Return all lines of the records that contain the word "hundreds".

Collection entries
● ● ●
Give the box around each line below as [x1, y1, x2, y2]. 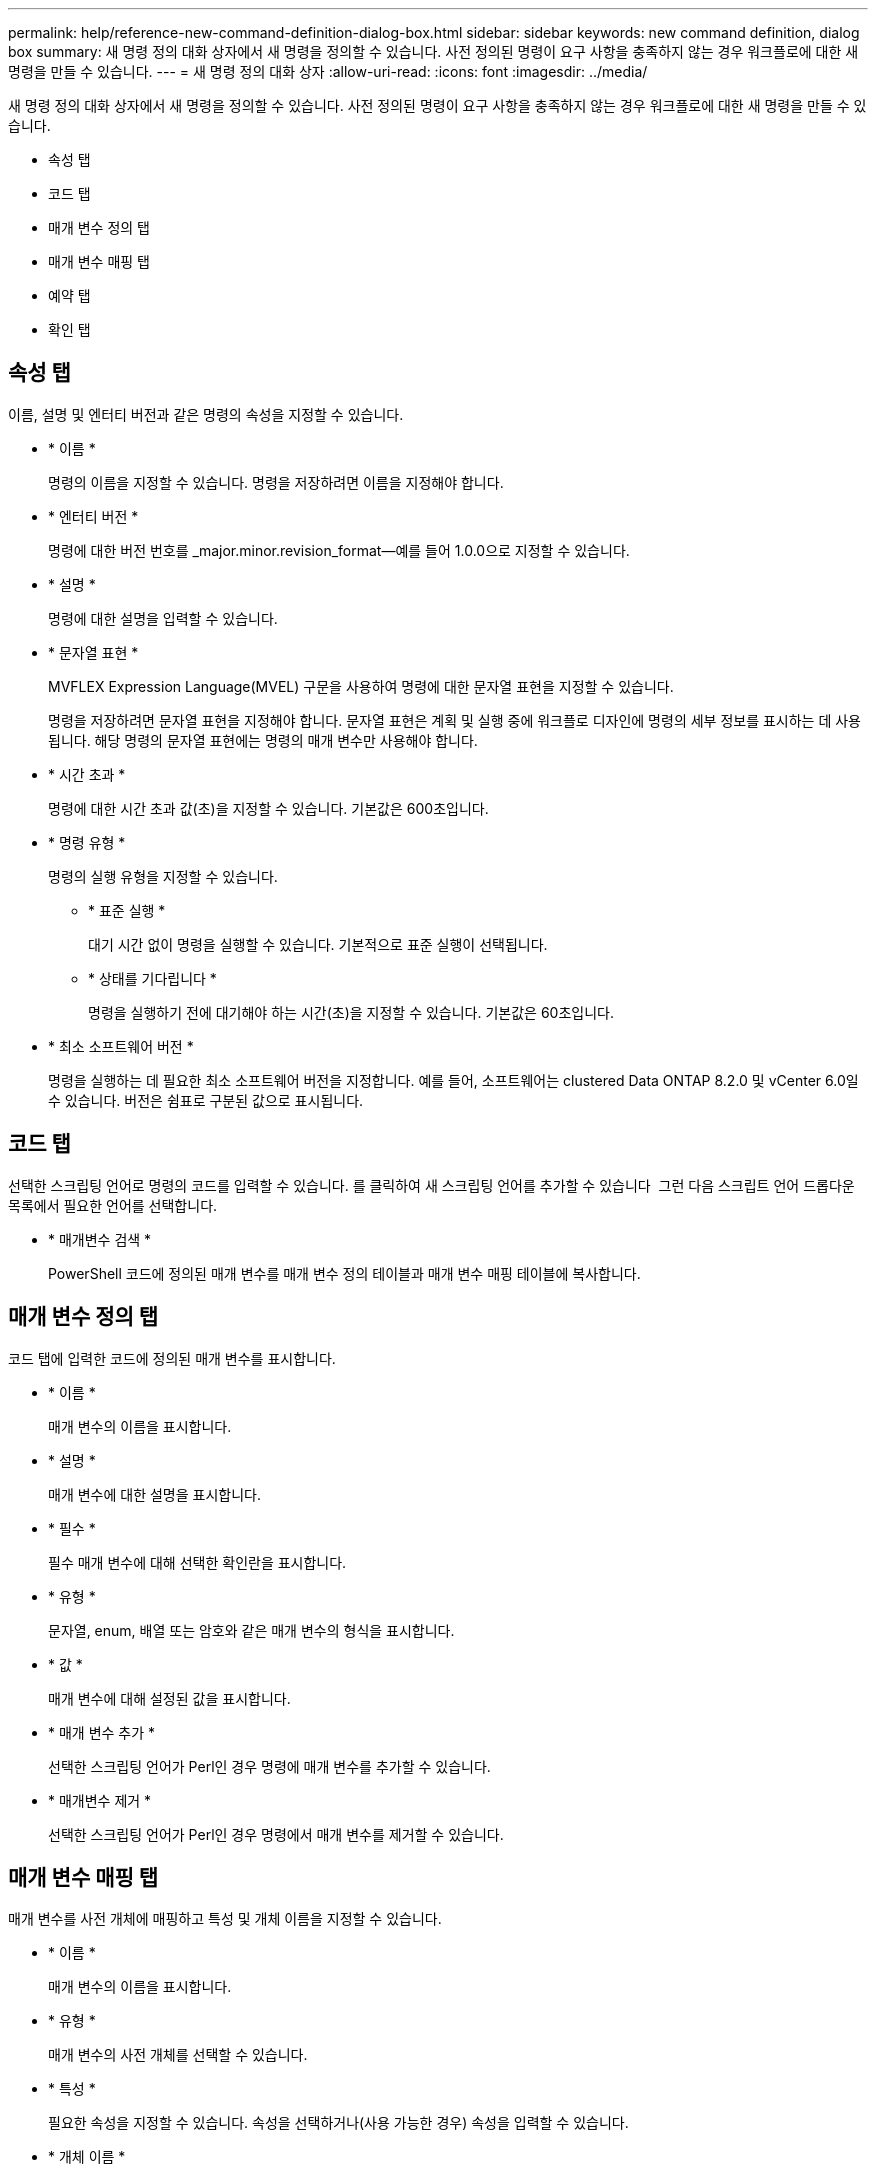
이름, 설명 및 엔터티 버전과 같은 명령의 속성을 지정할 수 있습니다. [8, 405, 404, 423]
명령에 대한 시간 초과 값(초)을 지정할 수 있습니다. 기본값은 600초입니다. [48, 799, 489, 817]
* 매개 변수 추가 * [48, 1723, 156, 1741]
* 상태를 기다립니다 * [88, 969, 217, 987]
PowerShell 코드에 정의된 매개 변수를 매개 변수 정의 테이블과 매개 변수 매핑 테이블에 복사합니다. [48, 1264, 641, 1282]
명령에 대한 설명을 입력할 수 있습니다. [48, 609, 278, 627]
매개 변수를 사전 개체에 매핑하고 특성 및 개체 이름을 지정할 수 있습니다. [8, 1910, 442, 1928]
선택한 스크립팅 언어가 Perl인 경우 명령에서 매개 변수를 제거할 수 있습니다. [48, 1825, 504, 1843]
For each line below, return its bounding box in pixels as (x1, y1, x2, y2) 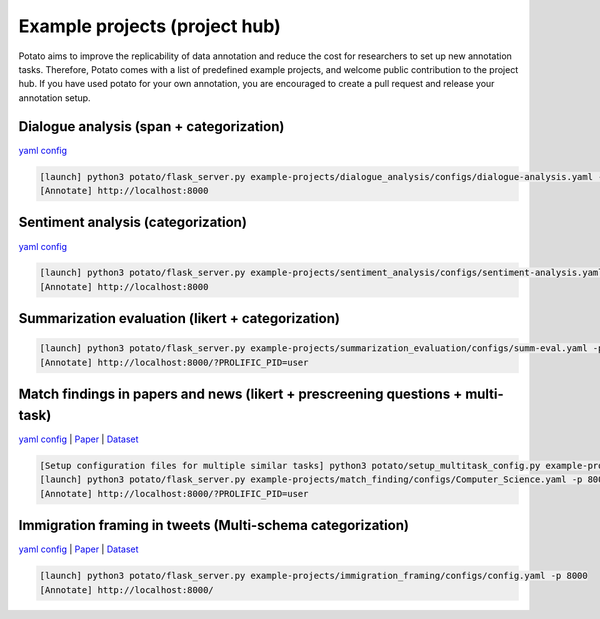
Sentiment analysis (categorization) (18, 214, 247, 231)
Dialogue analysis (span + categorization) (18, 118, 285, 135)
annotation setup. (18, 91, 91, 104)
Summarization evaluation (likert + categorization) (18, 310, 340, 327)
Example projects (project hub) (18, 15, 282, 37)
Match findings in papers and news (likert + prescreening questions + (18, 386, 463, 403)
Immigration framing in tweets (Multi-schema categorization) (18, 517, 410, 534)
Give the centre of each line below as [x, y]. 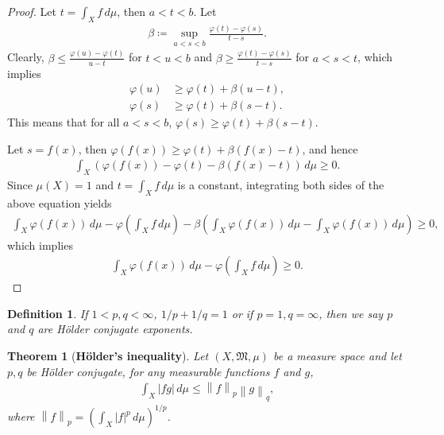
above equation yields [60, 202]
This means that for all [64, 122]
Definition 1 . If [48, 313]
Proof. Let [32, 11]
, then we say [351, 313]
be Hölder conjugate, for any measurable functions [148, 371]
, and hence [330, 148]
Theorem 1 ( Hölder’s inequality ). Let [108, 355]
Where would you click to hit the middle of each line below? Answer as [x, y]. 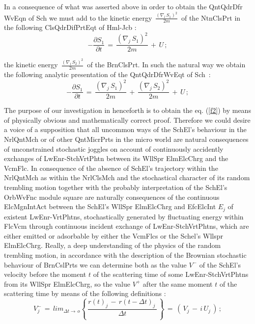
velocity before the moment [45, 274]
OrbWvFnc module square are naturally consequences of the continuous [112, 197]
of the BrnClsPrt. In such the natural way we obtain [166, 65]
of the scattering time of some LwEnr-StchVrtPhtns [171, 274]
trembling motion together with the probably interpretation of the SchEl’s [116, 187]
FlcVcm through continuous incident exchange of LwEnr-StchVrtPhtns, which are [127, 226]
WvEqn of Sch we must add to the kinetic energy [78, 17]
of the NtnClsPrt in [211, 17]
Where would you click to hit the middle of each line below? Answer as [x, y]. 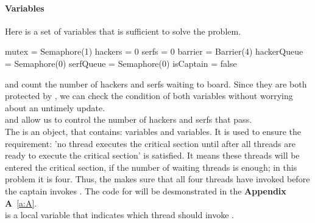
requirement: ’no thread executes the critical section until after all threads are [150, 143]
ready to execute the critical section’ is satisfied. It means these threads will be [152, 155]
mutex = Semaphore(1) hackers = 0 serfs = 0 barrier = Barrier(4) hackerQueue [154, 51]
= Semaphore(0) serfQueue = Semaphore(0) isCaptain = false [121, 63]
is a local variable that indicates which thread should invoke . [119, 215]
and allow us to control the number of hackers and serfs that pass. [129, 119]
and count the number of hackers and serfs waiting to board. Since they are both [156, 84]
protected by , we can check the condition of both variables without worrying [149, 96]
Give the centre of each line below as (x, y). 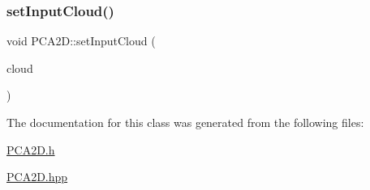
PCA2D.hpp (37, 177)
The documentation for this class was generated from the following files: (185, 122)
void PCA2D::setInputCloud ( (81, 41)
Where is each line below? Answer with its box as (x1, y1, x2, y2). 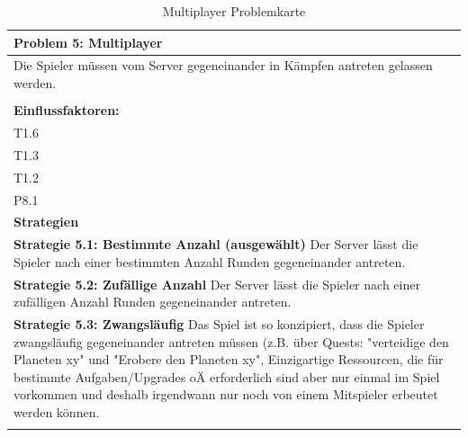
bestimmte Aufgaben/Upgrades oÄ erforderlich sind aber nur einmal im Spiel (13, 367, 440, 386)
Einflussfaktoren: (13, 101, 120, 120)
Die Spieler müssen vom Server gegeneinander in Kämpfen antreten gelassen (13, 56, 433, 75)
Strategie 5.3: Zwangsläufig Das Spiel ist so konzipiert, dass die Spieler (13, 315, 425, 334)
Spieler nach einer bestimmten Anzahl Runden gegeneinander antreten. (13, 252, 406, 271)
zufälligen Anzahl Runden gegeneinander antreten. (13, 292, 292, 311)
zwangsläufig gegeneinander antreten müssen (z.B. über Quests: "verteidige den (13, 332, 449, 351)
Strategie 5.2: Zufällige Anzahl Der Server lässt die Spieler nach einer (13, 274, 420, 293)
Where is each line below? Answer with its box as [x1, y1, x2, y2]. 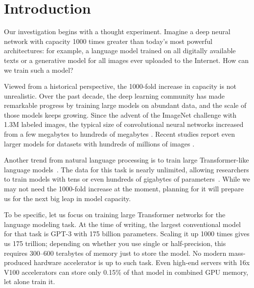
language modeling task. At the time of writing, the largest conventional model [4, 219, 241, 229]
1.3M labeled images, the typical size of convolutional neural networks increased [4, 119, 244, 129]
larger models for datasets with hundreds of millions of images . [4, 138, 195, 148]
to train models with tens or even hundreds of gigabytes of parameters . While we [4, 174, 251, 184]
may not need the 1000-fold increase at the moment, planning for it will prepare [4, 184, 244, 194]
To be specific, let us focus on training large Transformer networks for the [4, 209, 226, 220]
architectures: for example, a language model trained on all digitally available [4, 45, 236, 56]
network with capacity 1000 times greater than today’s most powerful [4, 36, 212, 46]
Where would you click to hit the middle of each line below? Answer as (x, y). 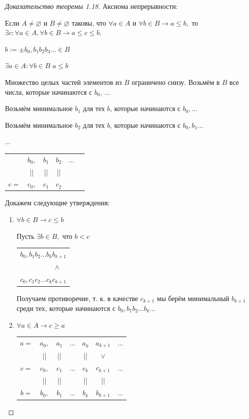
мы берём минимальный (193, 298)
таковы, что (89, 22)
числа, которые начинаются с (49, 92)
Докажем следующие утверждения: (57, 203)
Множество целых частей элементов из (63, 82)
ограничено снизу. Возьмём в (176, 82)
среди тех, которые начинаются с (66, 308)
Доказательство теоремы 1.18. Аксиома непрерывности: (92, 6)
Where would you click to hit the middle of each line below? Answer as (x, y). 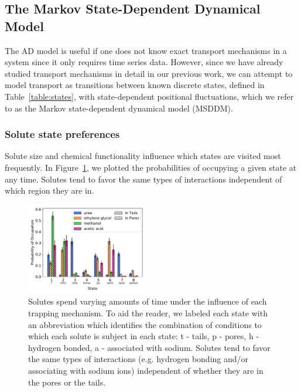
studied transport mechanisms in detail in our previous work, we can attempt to (149, 73)
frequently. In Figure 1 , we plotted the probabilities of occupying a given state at (151, 167)
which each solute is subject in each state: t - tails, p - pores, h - (143, 336)
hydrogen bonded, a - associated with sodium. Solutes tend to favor (149, 347)
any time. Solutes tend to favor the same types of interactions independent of (143, 179)
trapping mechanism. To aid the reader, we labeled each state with (148, 312)
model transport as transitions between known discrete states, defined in (135, 85)
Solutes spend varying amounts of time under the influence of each (148, 301)
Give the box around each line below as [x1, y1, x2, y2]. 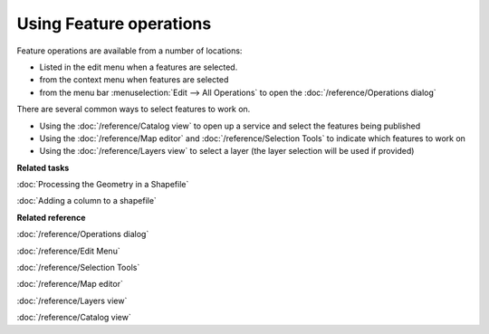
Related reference [16, 212, 86, 223]
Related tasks [16, 162, 70, 173]
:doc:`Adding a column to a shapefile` [16, 196, 158, 206]
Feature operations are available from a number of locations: [16, 45, 243, 56]
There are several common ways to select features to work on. [16, 104, 251, 115]
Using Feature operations [16, 14, 212, 33]
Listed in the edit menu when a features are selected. [39, 62, 238, 72]
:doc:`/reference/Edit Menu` [16, 245, 121, 256]
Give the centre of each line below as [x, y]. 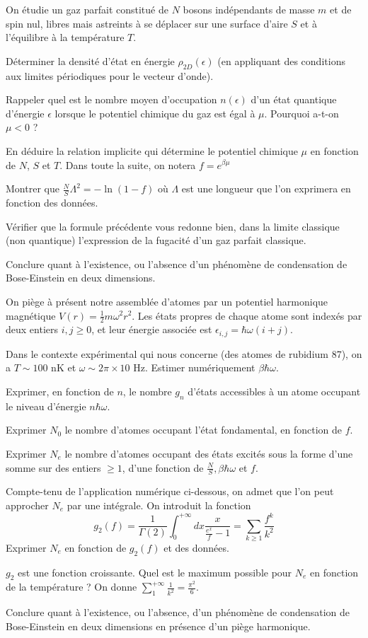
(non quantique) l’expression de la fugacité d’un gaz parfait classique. [156, 240]
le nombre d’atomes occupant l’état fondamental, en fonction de [203, 430]
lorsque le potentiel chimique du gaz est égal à [155, 113]
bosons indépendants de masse [249, 9]
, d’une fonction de [163, 467]
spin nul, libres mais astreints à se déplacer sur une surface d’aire [147, 23]
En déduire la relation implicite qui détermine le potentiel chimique [152, 150]
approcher [27, 505]
● ● ●
# [Solution to the problem]
larger models for datasets with hundreds of millions of images . [4, 138, 195, 148]
to train models with tens or even hundreds of gigabytes of parameters . While we [4, 174, 251, 184]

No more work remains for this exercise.